- DESCRIPTION OF THE TASK
The answer must consist only of the lines from the line with "The API key for" to the line with "Static credentials can", both included, exactly as they stand below.

Start of EXERCISE INPUT

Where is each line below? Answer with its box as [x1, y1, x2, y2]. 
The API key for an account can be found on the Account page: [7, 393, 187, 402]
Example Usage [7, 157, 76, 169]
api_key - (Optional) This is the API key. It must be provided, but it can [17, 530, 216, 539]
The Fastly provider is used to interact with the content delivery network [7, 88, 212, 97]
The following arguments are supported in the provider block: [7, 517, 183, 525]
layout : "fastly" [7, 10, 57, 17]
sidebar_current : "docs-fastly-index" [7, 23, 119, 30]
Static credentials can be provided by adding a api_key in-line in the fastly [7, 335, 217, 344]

End of EXERCISE INPUT
Start of EXERCISE INPUT

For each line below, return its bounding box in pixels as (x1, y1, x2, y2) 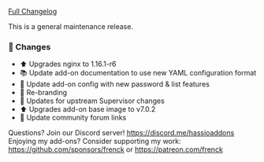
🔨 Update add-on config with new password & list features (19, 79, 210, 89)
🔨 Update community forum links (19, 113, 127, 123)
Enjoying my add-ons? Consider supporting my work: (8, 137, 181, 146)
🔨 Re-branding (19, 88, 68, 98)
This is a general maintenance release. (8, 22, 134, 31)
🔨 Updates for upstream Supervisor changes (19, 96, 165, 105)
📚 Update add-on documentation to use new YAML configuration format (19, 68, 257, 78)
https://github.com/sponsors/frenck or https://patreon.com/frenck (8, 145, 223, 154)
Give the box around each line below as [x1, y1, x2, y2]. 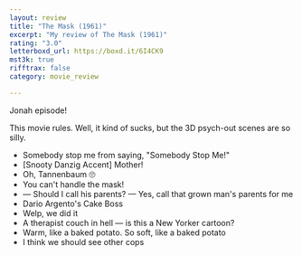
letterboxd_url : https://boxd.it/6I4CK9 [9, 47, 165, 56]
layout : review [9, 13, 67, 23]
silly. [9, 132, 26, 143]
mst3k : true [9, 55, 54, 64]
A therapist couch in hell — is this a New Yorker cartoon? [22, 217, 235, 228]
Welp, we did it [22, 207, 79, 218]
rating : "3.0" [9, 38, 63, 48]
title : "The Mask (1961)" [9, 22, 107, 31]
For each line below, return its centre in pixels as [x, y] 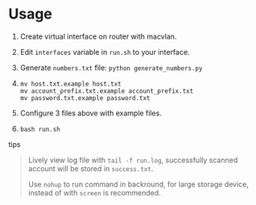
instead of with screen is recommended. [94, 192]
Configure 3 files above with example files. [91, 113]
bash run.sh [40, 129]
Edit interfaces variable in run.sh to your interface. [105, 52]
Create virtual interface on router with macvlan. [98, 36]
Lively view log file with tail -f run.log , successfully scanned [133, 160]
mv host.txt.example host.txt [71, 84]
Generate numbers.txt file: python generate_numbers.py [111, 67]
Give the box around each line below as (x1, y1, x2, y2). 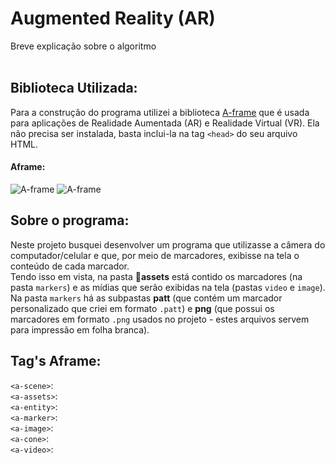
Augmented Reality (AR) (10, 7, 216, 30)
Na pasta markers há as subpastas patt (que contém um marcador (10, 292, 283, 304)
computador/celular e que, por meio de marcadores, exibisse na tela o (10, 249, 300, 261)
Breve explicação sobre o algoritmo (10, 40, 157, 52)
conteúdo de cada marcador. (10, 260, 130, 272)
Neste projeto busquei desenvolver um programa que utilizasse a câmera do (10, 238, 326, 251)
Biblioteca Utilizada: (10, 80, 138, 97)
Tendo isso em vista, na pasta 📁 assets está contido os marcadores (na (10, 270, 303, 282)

End of EXERCISE INPUT

- COMPLETED EXERCISE
The API key for an account can be found on the Account page: [7, 393, 187, 402]
Example Usage [7, 157, 76, 169]
api_key - (Optional) This is the API key. It must be provided, but it can [17, 530, 216, 539]
The Fastly provider is used to interact with the content delivery network [7, 88, 212, 97]
The following arguments are supported in the provider block: [7, 517, 183, 525]
layout : "fastly" [7, 10, 57, 17]
sidebar_current : "docs-fastly-index" [7, 23, 119, 30]
Static credentials can be provided by adding a api_key in-line in the fastly [7, 335, 217, 344]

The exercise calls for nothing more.